Desde Rousseau, a teoria do contrato social percorreu um longo caminho. Segundo o filósofo de Genebra, o povo legitima os governos, dando seu consentimento mútuo à estrutura de governança em um contrato social. Muitos filósofos e teóricos políticos ao longo do tempo analisaram e discutiram essa teoria. Libertários, como Lysander Spooner, por exemplo, argumentaram que, embora seja uma boa teoria, a realidade é que as constituições atuais não têm consentimento individual explícito dos governados.

Mas e se esse não fosse o caso? E se as Constituições fossem contratos reais e, portanto, parte do direito privado? Neste artigo, vamos analisar algumas das implicações desta proposta. Mas antes de fazermos isso, vamos analisar os precursores da ideia.

O primeiro deles vem da teoria constitucional, que trata da questão de como se deve interpretar uma constituição. Algumas teorias dizem que se deve sempre governar com base no significado original das palavras assentadas nos documentos, outras afirmam que o significado atual das palavras deve ser usado. O contractarismo, como explicado por Tom W. Bell, difere de ambos os pontos de vista, pois trata a constituição como se fosse um contrato, governando de maneira a maximizar o consentimento. No entanto, ainda não existe um contrato individual real.

A outra raiz dessa ideia pode ser encontrada no modelo de Free Private Cities. Uma Free Private City, conforme definida por Titus Gebel, é uma autoridade local soberana ou semiautônoma com sua própria estrutura legal e regulatória que oferece serviços de governança contratualmente. Aqui, existe um contrato social real entre o cliente-cidadão e o operador do governo. No entanto, uma Free Private City é mais parecida com zonas econômicas especiais e cidades charter [Charter Cities], uma vez que lhe é concedida uma “folha em branco” para legislação, sendo possível criar um novo sistema jurídico a partir do zero. Embora a ideia possa ser aplicada facilmente em áreas despovoadas, “redefinir” a lei em cidades já existentes pode ser politicamente impossível ou uma fonte de conflito grande demais para ser viável.

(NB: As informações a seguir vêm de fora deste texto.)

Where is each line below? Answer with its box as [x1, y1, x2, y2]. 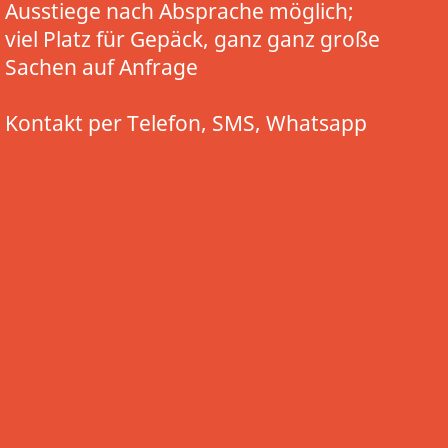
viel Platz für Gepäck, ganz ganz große [5, 25, 380, 53]
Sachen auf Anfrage [5, 53, 198, 81]
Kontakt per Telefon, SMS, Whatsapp [5, 109, 367, 137]
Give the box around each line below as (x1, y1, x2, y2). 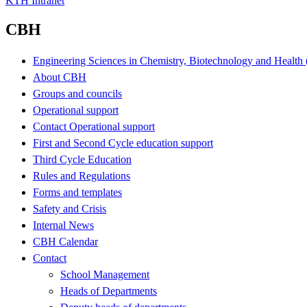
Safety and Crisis (33, 202, 106, 214)
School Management (60, 268, 149, 280)
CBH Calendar (33, 235, 98, 247)
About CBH (33, 71, 86, 83)
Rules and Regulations (33, 169, 130, 182)
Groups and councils (33, 87, 122, 99)
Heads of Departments (60, 284, 157, 297)
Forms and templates (33, 186, 122, 198)
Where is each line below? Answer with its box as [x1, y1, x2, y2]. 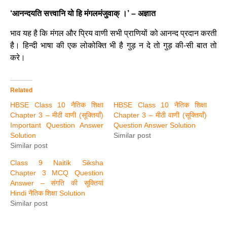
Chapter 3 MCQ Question [10, 168, 103, 177]
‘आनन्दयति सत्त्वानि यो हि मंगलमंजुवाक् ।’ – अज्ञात [10, 9, 156, 18]
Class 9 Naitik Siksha [10, 158, 103, 167]
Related [10, 86, 32, 94]
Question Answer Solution [113, 121, 196, 129]
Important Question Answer [10, 121, 103, 129]
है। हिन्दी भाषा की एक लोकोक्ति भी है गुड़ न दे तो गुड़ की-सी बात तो [10, 41, 217, 50]
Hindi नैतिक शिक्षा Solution [10, 188, 85, 197]
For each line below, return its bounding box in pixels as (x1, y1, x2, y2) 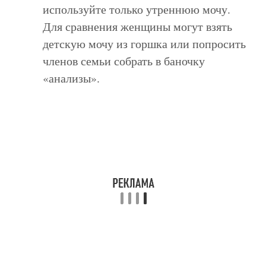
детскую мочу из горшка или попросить (43, 36, 246, 52)
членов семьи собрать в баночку (43, 53, 205, 69)
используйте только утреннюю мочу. (43, 1, 231, 17)
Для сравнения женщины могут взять (43, 18, 233, 34)
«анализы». (43, 70, 100, 86)
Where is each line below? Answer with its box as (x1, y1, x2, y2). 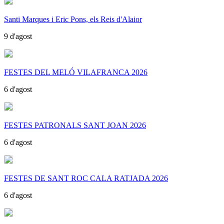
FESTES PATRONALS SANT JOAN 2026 (4, 120, 146, 129)
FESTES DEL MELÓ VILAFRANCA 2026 (4, 67, 147, 76)
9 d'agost (4, 31, 32, 40)
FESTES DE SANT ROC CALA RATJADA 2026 (4, 173, 168, 182)
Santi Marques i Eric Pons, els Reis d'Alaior (4, 14, 142, 23)
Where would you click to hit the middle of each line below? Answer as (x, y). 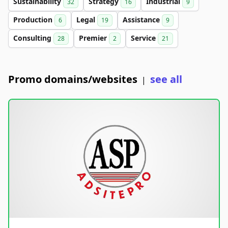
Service (144, 38)
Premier (94, 38)
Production (34, 19)
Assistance (142, 19)
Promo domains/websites (73, 79)
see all (166, 79)
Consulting (33, 38)
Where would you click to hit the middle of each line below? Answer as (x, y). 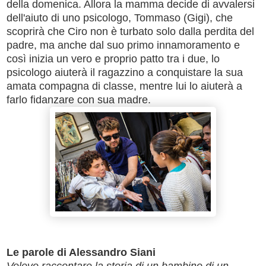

Partindo desses dois princípios, chegamos a uma terceira alternativa: oferecer serviços municipais e governamentais já existentes, contudo, em bases contratuais. Quais são as consequências dessa mudança para a operação e entrega de serviços de governança? Antes de tudo, para que o contrato seja válido, deve haver uma garantia de consentimento inicial, caso contrário, não há contrato, mas coerção. Todos os cidadãos devem receber o contrato e consentir explicitamente com ele. Isso poderia ser feito de uma só vez ou através de um processo de transição, no qual os cidadãos que atingem a idade adulta recebem o contrato. Se eles concordarem, continuam sua vida como de costume; caso contrário, são instados a encontrar outro lugar para morar. Se alguém não tem para onde emigrar, deve, ao menos, consentir em seguir as regras locais até conseguir encontrar outro lugar. Uma das consequências mais notáveis ​​desse consentimento inicial seria a maior legitimidade da ação pública e um fortalecimento do estado de direito, pois, neste caso, todos os cidadãos assinaram um acordo com a cidade. A objeção comum "eu nunca concordei com isso" não mais é válida à aplicação da lei.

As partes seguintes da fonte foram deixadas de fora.